At Midnight Brawn was awakened by Saddler, “Gear-up, Son—wendigo done skulked ova da dee-vide; we gotz ta lite out fo dawn.”
Old Shacks had been left above Golden Hollow with the Rangers. Tim, The Squire and Sharp Shoe branched up Saddle Mountain, breaking trail. Saddler took Brawn up Lookout Mountain for a vantage on Winter Station Link, the stone tower above Winter Pass that could be seen from Lookout Mountain, where a like stone tower loomed. These two towers, with fire by night or smoke by day, could transmit basic signals between Denver Station and Winter Station.
Two sets of tracks, boys on ponies, had been sent up into the interior—Saddle supposed, to warn the stations there from Lookout Mountain, which had called in its rangers three days before. This was a queer arrangement, as the boys did not relieve the rangers and did not meet them. Tim opined, “Runaways,” when they reached Ponderosa Camp, an oft used way-station with a covered spring and open-sided barracks. Shacks would follow up at dawn, ahead of the main body to this point to await Saddler.
As Dawn Broke and the three trail-breakers wended their way down over the rocky shaded gulches west to that easy saddle trail up the long, low mountain of grass where bison grazed. Up towards the distant snow line to the west, Saddler nodded with a squint, “We headed fo some bad workins, Son. From ‘ere on out you gotz ta pree-dict my every order, our every need. We ridin’ Satan’s knife edge. I can be took at any moment en ye need to push on.”
Saddler then did the ‘ranger read’ swinging like a Comanche down to his right, his left foot free of that stirrup, and hung his head over the trace up Lookout Mountain. There, hanging upside down the Ranger Sergeant checked the pony prints of Tim’s “runaways” and glanced up towards the misty snow wrack dancing above the rosy dawn glow, and grunted, “Don’t add up, son. If they was ta run, they would not pin demselves up on dis ice pick. Dey also a bit weighty fo boys, not as weighty as yer wide self were, but slump-like weighty, like a German monger er some book-bent cathedral skulker back at Saint George.”

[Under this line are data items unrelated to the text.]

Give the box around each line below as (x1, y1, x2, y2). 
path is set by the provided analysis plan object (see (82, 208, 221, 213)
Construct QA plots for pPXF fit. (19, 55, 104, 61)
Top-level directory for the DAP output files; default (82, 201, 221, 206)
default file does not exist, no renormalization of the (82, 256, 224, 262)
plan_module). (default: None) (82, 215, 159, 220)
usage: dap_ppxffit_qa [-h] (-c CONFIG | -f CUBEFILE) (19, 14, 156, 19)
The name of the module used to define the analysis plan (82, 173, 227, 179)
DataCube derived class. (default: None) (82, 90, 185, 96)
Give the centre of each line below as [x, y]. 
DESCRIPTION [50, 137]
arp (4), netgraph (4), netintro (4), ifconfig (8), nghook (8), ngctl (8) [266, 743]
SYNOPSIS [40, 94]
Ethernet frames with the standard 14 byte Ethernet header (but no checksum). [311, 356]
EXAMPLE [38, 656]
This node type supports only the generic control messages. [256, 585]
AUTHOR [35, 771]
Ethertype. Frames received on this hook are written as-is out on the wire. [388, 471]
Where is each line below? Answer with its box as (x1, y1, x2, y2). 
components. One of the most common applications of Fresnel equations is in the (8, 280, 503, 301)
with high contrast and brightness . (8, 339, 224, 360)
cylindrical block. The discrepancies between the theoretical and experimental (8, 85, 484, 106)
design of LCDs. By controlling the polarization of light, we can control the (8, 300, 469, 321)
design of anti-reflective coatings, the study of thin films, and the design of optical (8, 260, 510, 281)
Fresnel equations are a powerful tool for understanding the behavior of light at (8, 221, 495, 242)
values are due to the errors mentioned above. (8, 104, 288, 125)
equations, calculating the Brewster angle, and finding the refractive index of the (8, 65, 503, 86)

Brawn knew better than to tender an empty guess for an answer and pushed ahead without asking permission, impatient already with this errand, retrieving a critter lo two he had but for luck been.
‘Curse The Knights Two.’
“Witout a by-yer-leave ye broad sumbitch!” snickered Saddler, as he eased to follow, “Lead on, Knight Brawn!” laughed the Sergeant, seeming to shed care and stern ways the further the distance between he and The Knightly Class.
‘I suppose he may be my daddy, a like as we are in frame. But as trace wise as he is, he seems mighty small in the brain.’

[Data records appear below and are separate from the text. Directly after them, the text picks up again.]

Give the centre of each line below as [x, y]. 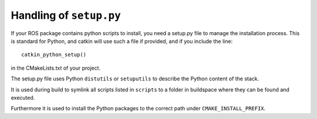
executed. [23, 97]
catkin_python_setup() [54, 55]
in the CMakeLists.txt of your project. [56, 68]
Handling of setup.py [66, 15]
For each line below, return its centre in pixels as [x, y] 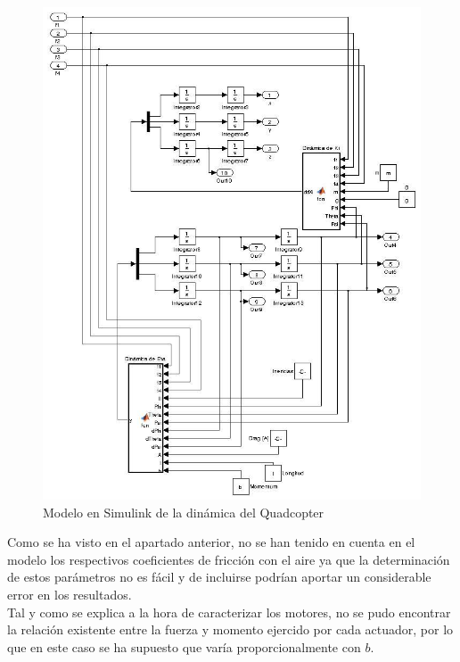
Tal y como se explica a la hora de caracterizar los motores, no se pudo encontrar [229, 612]
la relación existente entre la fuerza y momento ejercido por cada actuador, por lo [230, 629]
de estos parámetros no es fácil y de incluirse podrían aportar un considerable [219, 577]
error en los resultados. [70, 595]
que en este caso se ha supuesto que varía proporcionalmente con [184, 646]
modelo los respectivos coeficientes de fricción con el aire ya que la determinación [229, 559]
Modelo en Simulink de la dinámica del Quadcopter [184, 512]
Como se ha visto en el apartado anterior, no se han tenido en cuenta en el [211, 542]
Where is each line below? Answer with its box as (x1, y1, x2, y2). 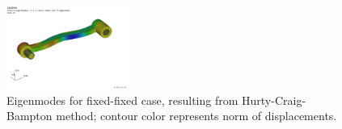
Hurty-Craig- (242, 91, 306, 108)
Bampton (6, 107, 53, 124)
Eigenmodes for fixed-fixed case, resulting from (6, 91, 239, 108)
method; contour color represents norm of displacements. (56, 107, 337, 124)
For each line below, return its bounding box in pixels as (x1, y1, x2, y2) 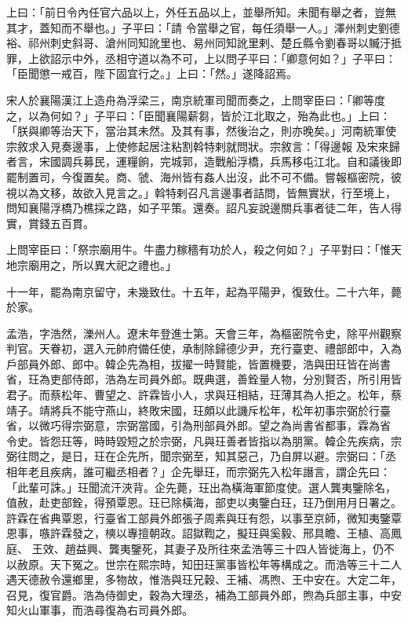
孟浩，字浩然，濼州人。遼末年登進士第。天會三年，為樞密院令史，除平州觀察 (6, 324, 402, 341)
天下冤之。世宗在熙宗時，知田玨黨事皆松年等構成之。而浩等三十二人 (49, 555, 402, 572)
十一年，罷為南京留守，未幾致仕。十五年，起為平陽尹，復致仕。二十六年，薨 (6, 283, 402, 299)
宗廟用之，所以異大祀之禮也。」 (16, 256, 177, 273)
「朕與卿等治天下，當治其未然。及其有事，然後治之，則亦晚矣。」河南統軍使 (6, 123, 396, 139)
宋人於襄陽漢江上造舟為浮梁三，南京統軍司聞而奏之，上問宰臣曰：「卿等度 (6, 91, 385, 108)
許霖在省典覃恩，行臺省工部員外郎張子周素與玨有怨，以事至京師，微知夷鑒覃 (6, 509, 402, 526)
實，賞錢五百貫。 (6, 214, 94, 231)

The trace up Lookout Mountain was snowy and sloppy rode, with the riders up ahead none too good at negotiating the rocky, slip-prone way. Saddler grunted, “Easter boys or slaves o’ New Spain—ain’t but shit in da saddle.”
Brawn became eager, ever more eager to overtake their quarry, hoping that the authority of trace binding [1] would give him a lever with his savage trace boss to let the poor fools go. Half-baked in his young idea-prone mind was the idea of advocating for the boys once taken captive.

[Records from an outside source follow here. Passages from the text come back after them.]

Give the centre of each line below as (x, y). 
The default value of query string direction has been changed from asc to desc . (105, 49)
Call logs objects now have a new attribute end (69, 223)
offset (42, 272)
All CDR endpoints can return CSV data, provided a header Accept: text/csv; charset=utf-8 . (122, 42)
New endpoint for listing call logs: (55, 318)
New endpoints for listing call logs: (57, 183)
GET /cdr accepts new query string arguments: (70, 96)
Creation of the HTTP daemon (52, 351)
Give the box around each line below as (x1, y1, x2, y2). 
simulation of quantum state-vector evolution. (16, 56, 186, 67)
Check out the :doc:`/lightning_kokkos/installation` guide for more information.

A pony, panicked, came prancing down the trace, a sure-footed beast a terror at something, but not so affrighted to dive off a precipice. He was a three year gelding, shaky of leg, clawed on his rump and jittered to a foam.
“Whoa, horse, whoa,” eased Brawn, his recent term of three years as The Boy of the Yard, managing the horse stock under the Farrier Sergeant, coming here to the fore.
Saddler, despite the now dire situation, stayed calm and did not issue order one, or even advise the young.
“Aright, son, trace and track?” [2]
Brawn, in his heart, became seeded with a distrust for his inner self, suspicious that he was in fact deeply evil. This notional feeling sprung from his cool reading of the situation and the fact that he was not perturbed by the monstrous sign.
“Easy, horse,” he cooed as he brushed his roan saddle mare, along the flanks of this ancy gelding and examined the claw marks on its hind quarters.
“Wendigo.”
“Well rot my soul,” hissed Saddler.
Of a sudden angry that he was being left the decision by his trace boss—most senior and knowed of his kind—Brawn snapped, “Lead ‘im with Gunbarrel [3]. Stay in the tree line and cover me with your saddle gun.”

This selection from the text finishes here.